(WHAT YOU SHOULD DO):
Restate word for word the entries below, starting at the line with "Ormskirk Hospitals" and ending at the line with "HEALTH FRONTLINE". Keep both end lines and omit the pictures.

(INPUT MATERIAL):
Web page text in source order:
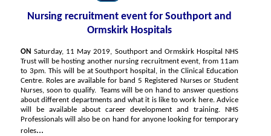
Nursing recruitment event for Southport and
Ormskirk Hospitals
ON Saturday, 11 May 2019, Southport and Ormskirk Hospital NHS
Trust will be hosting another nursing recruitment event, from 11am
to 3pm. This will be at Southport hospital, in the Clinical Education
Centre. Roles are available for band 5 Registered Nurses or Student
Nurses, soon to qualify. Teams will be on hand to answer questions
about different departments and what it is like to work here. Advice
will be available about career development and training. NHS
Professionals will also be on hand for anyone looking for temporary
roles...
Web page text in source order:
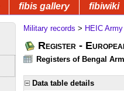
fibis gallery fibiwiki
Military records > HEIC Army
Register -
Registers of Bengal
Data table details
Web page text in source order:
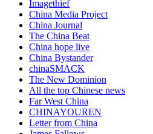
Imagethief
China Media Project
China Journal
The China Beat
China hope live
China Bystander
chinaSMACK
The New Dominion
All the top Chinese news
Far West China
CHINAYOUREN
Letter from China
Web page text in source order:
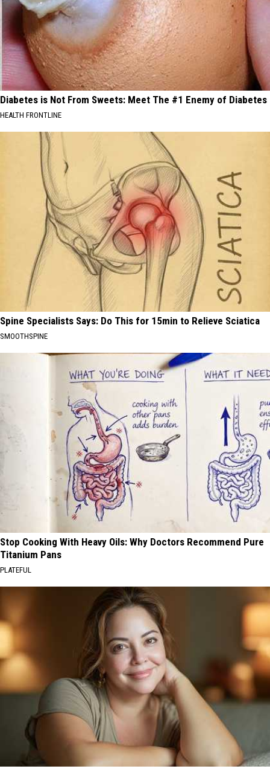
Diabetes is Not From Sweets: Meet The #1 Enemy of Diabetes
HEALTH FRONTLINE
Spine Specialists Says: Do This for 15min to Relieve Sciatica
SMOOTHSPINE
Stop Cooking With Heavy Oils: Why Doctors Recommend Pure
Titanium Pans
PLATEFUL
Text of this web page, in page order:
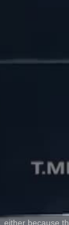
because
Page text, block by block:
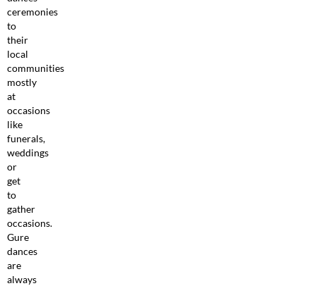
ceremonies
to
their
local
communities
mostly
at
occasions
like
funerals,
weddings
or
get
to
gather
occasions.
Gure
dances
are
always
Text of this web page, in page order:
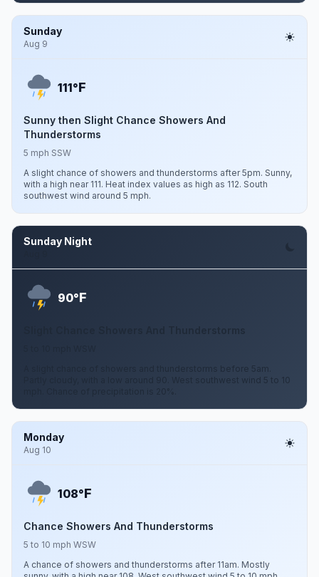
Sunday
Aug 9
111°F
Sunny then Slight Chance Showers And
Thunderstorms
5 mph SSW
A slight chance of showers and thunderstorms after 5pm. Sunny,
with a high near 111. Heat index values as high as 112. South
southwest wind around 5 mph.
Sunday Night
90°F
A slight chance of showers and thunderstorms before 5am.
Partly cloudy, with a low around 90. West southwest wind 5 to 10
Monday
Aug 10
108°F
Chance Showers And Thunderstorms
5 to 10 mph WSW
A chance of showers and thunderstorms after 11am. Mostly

(OUTPUT BELOW):
Ormskirk Hospitals
ON Saturday, 11 May 2019, Southport and Ormskirk Hospital NHS
Trust will be hosting another nursing recruitment event, from 11am
to 3pm. This will be at Southport hospital, in the Clinical Education
Centre. Roles are available for band 5 Registered Nurses or Student
Nurses, soon to qualify. Teams will be on hand to answer questions
about different departments and what it is like to work here. Advice
will be available about career development and training. NHS
Professionals will also be on hand for anyone looking for temporary
roles...
Web page text in source order:
fibis gallery fibiwiki
Military records > HEIC Army
Register -
Registers of Bengal
Data table details
Web page text in source order:
Imagethief
China Media Project
China Journal
The China Beat
China hope live
China Bystander
chinaSMACK
The New Dominion
All the top Chinese news
Far West China
CHINAYOUREN
Letter from China
Web page text in source order:
Diabetes is Not From Sweets: Meet The #1 Enemy of Diabetes
HEALTH FRONTLINE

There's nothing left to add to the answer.